Spend enough time online and you’ll see people talking about AI in one of two ways.
Either it’s humanity’s greatest invention.
Or it’s humanity’s greatest threat.
Somewhere in the middle, a strange thing happened.
People started treating AI like a person.
They thank it.
They argue with it.
They confide in it.
They ask it for life advice.
Some even describe it as their friend.
I think that’s a mistake.
Not because AI is dangerous.
But because AI is not your friend.
Your friend has lived a life.
Your friend has experiences.
Your friend has opinions.
Your friend has consequences attached to being wrong.
AI has none of those things.
What it does have is something else.
Us.
Every joke it tells came from somewhere.
Every phrase it uses came from somewhere.
Every writing style it imitates came from somewhere.
Every explanation, metaphor, story, opinion, argument, framework, tutorial, and pattern came from somewhere.
People.
Millions of them.
For decades.
Long before ChatGPT existed, people were writing blog posts, arguing on forums, publishing research papers, sharing code, creating websites, answering questions, writing documentation, telling stories, making memes, recording videos, and leaving behind an enormous trail of knowledge.
AI didn’t invent language.
We did.
AI didn’t invent humour.
We did.
AI didn’t invent storytelling.
We did.
AI learned from humanity’s collective output.
In a strange way, AI is one of the largest collaborative projects humanity has ever created.
The internet became its library.
Humanity became its teacher.
That doesn’t make AI human.
But it does mean that much of what we see in AI is a reflection of ourselves.
Which makes some of the fear surrounding AI interesting.
People talk about AI as if it is an external force acting upon humanity.
But humanity built it.
Humanity trained it.
Humanity continues to shape it every single day.
The language it learns tomorrow will come from what we create today.
The knowledge it references tomorrow comes from what we publish today.
The examples it uses tomorrow come from what we share today.
We are still part of the process.
And that’s why I think the better question isn’t:
“Should we hate AI?”
The better question is:
“Why are we surprised that it resembles us?”
Like any tool, it reflects the intentions of the people using it.
Use it carelessly and you’ll get careless outcomes.
Use it thoughtfully and it can help you learn, create, build, and think.
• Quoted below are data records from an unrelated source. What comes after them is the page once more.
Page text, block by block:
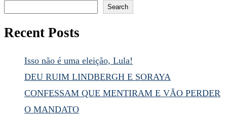
Search
Recent Posts
Isso não é uma eleição, Lula!
DEU RUIM LINDBERGH E SORAYA
CONFESSAM QUE MENTIRAM E VÃO PERDER
O MANDATO
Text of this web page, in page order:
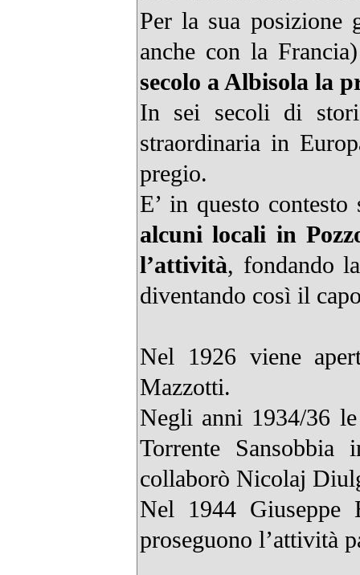
Per la sua posizione
anche con la
secolo a Albisola la
In sei secoli di
straordinaria in
pregio.
E’ in questo
alcuni locali in
l’attività, fondando
diventando così il
Nel 1926 viene
Mazzotti.
Negli anni 1934/36
Torrente
collaborò Nicolaj
Nel 1944
proseguono l’attività
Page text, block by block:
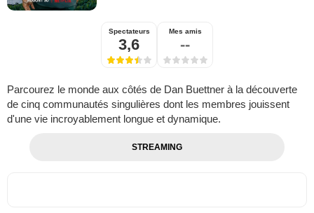
Spectateurs
3,6
Mes amis
--
Parcourez le monde aux côtés de Dan Buettner à la découverte
de cinq communautés singulières dont les membres jouissent
d'une vie incroyablement longue et dynamique.
STREAMING

I’ve used AI to write, research, build applications, develop strategies, create systems, and challenge my own assumptions.
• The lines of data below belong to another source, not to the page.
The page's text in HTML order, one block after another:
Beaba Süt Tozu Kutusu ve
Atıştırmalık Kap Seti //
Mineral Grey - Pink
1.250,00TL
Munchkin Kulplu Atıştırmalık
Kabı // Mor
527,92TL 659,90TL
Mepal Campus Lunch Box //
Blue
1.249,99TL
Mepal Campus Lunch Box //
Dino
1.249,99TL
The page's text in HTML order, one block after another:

Not because it’s the brain behind everything.
But because it’s another tool built from human knowledge.
A remarkably powerful one.
The hammer didn’t replace the carpenter.
The calculator didn’t replace the mathematician.
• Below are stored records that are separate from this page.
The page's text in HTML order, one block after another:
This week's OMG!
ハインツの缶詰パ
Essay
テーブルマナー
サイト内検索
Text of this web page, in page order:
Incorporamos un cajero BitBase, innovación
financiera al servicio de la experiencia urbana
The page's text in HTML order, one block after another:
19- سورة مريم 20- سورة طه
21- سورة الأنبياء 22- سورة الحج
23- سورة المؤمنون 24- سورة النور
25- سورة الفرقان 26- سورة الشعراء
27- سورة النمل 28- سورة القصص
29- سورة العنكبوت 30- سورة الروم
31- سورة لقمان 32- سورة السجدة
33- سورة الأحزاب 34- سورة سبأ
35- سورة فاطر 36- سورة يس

The camera didn’t replace the artist.
And AI won’t replace the need for human judgment.
Because at the end of the day, the machine is drawing from us.
The ideas still need people.
The decisions still need people.
The responsibility still belongs to people.
AI is not your best friend.
It is something much more interesting.
It is one of the largest mirrors humanity has ever built.
And what it reflects says as much about us as it does about the machine.